Material provided: Begin

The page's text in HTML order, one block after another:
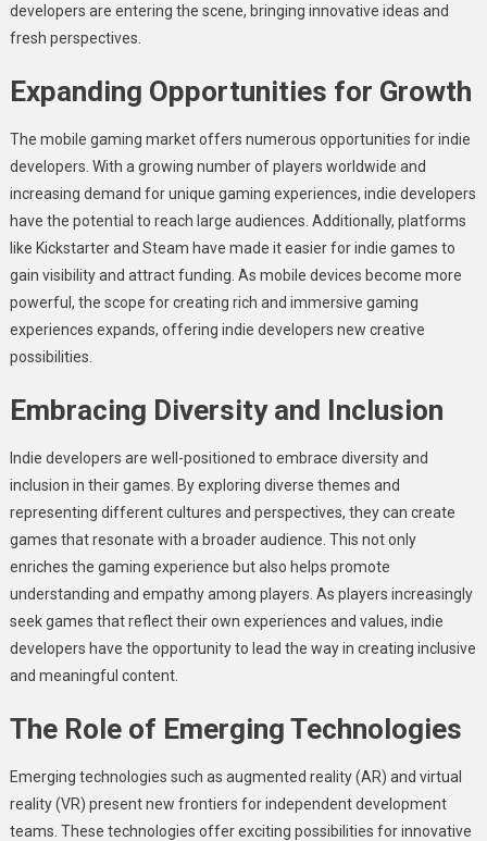
developers are entering the scene, bringing innovative ideas and
fresh perspectives.
Expanding Opportunities for Growth
The mobile gaming market offers numerous opportunities for indie
developers. With a growing number of players worldwide and
increasing demand for unique gaming experiences, indie developers
have the potential to reach large audiences. Additionally, platforms
like Kickstarter and Steam have made it easier for indie games to
gain visibility and attract funding. As mobile devices become more
powerful, the scope for creating rich and immersive gaming
experiences expands, offering indie developers new creative
possibilities.
Embracing Diversity and Inclusion
Indie developers are well-positioned to embrace diversity and
inclusion in their games. By exploring diverse themes and
representing different cultures and perspectives, they can create
games that resonate with a broader audience. This not only
enriches the gaming experience but also helps promote
understanding and empathy among players. As players increasingly
seek games that reflect their own experiences and values, indie
developers have the opportunity to lead the way in creating inclusive
and meaningful content.
The Role of Emerging Technologies
Emerging technologies such as augmented reality (AR) and virtual
reality (VR) present new frontiers for independent development
teams. These technologies offer exciting possibilities for innovative
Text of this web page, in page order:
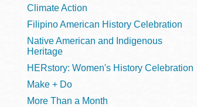
Main
Anza
Golden
Valley
Climate Action
Filipino American History Celebration
Native American and Indigenous
Heritage
HERstory: Women's History Celebration
Make + Do
More Than a Month
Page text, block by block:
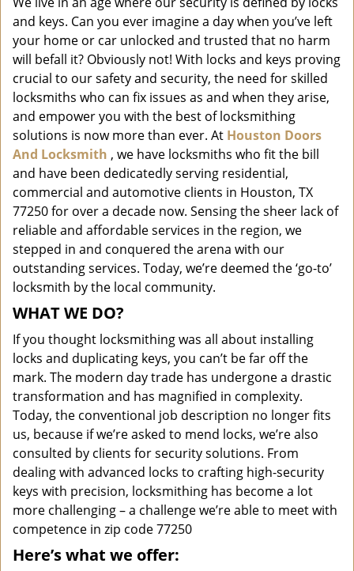
i
g
a
t
i
o
n
and keys. Can you ever imagine a day when you’ve left
your home or car unlocked and trusted that no harm
will befall it? Obviously not! With locks and keys proving
crucial to our safety and security, the need for skilled
locksmiths who can fix issues as and when they arise,
and empower you with the best of locksmithing
solutions is now more than ever. At Houston Doors
And Locksmith , we have locksmiths who fit the bill
and have been dedicatedly serving residential,
commercial and automotive clients in Houston, TX
77250 for over a decade now. Sensing the sheer lack of
reliable and affordable services in the region, we
stepped in and conquered the arena with our
outstanding services. Today, we’re deemed the ‘go-to’
locksmith by the local community.
WHAT WE DO?
If you thought locksmithing was all about installing
locks and duplicating keys, you can’t be far off the
mark. The modern day trade has undergone a drastic
transformation and has magnified in complexity.
Today, the conventional job description no longer fits
us, because if we’re asked to mend locks, we’re also
consulted by clients for security solutions. From
dealing with advanced locks to crafting high-security
keys with precision, locksmithing has become a lot
more challenging – a challenge we’re able to meet with
competence in zip code 77250
Here’s what we offer:

Material provided: End

- **Directions**:
Taking the line with "locks and duplicating" as the first and the line with "Today, the conventional" as the last, retype that stretch of the data above exactly, with no other lines.

- **Exercise solution**:
locks and duplicating keys, you can’t be far off the
mark. The modern day trade has undergone a drastic
transformation and has magnified in complexity.
Today, the conventional job description no longer fits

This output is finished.